Ralphie May

You will hear a lot of Ralphie May stories in the next few days, I’m sure. Ralphie and I go back nearly twenty years. We shared the stage together a million times as I was coming up. He played the club I owned a million times too. When I shut it down and went out on the road, Ralphie was right there. I toured with him for a good year.

Back when my club first opened, I scheduled Ralphie for the opening weekend. I booked him in April for the August 1st opening. He called me once around May to tell me he booked a little show called Last Comic Standing. “The show probably won’t do anything, but maybe you can at least use it to promote a little.”

Cut to the end of July when LCS was wrapping. I had somehow, in the most random of accidents, managed to book him on the weekend between when NBC aired the finals and when they announced the winner. Any comedian can tell you that you won’t ever have a more bookable week than that in your life. Everybody wanted him at their venue that week.
I expected a cancellation, obviously, and more so when I couldn’t get Ralphie on the phone.

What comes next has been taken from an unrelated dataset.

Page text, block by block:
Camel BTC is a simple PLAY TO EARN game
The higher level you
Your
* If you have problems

He called me back a few days later. “Hey pal. Just wanted to let you know I’m still in. I wouldn’t bail like that. And I don’t want any more money either. I told you I’d do it for a grand, I’m gonna do it for a grand. I want this club to work for you”

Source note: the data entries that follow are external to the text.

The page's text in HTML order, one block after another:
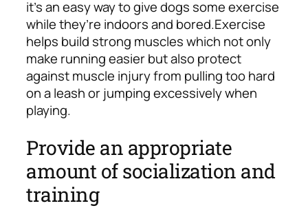
it’s an easy way to give dogs some exercise
while they’re indoors and bored.Exercise
helps build strong muscles which not only
make running easier but also protect
against muscle injury from pulling too hard
on a leash or jumping excessively when
playing.
Provide an appropriate
amount of socialization and
training
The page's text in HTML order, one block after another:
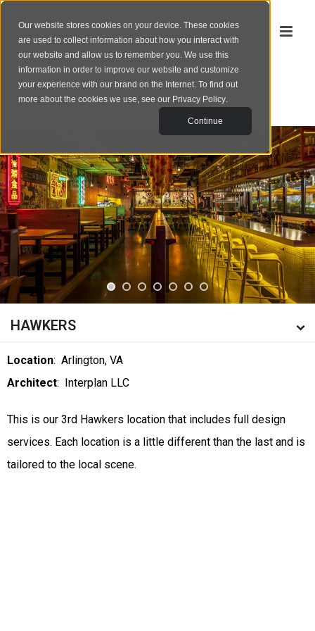
Our website stores cookies on your device. These cookies
are used to collect information about how you interact with
our website and allow us to remember you. We use this
information in order to improve our website and customize
your experience with our brand on the Internet. To find out
more about the cookies we use, see our Privacy Policy.
Continue
portfolio
HAWKERS
Location: Arlington, VA
Architect: Interplan LLC
This is our 3rd Hawkers location that includes full design
services. Each location is a little different than the last and is
tailored to the local scene.
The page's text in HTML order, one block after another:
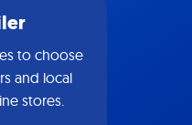
to choose
and local
stores.
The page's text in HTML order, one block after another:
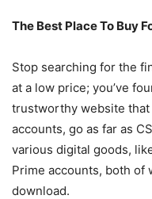
The Best Place To Buy
Stop searching for the
at a low price; you’ve
trustworthy website
accounts, go as far as
various digital goods,
Prime accounts, both of
download.
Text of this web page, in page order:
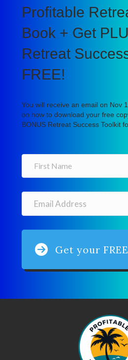
Profitable
Book + Get
Retreat
FREE!
You will receive an email on Nov
on how to download your free
BONUS Retreat Success Toolkit
Get your
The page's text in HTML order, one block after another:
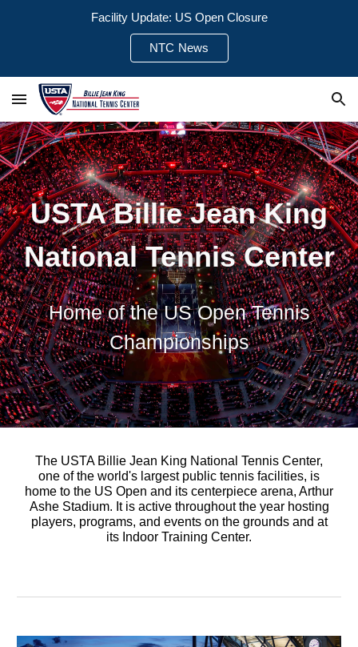
Facility Update: US Open Closure
NTC News
USTA Billie Jean King
National Tennis Center
Home of the US Open Tennis
Championships
The USTA Billie Jean King National Tennis Center,
one of the world's largest public tennis facilities, is
home to the US Open and its centerpiece arena, Arthur
Ashe Stadium. It is active throughout the year hosting
players, programs, and events on the grounds and at
its Indoor Training Center.

That is the Ralphie I know.

The Ralphie who made fun of my crappy earbuds while we were waiting for a flight. The one who then wandered off to one of those airport kiosks a few minutes later and came back with a new pair of Beats. “Because you’re a good friend,” he said.

I’ve got decades of stories. Hours of phone conversations. The time he took me to eat sushi with him and Butterbean. The time he made me pick up the tab because my ex stole my motorcycle, showed up and crashed our lunch. That time we shared a dressing room with The Temptations.

I’m sitting on my couch listening to my phone beep and ring incessantly right now, and the truth is I don’t want to talk about it. I’m just wrecked that my friend is gone.

He was a crowd-destroying monster on stage, but he was one of the kindest people I’ve ever known. I feel lucky to have been let inside his world, for the good things and the bad.

RIP Ralphie.

I love you, bud. Thank you for all of it.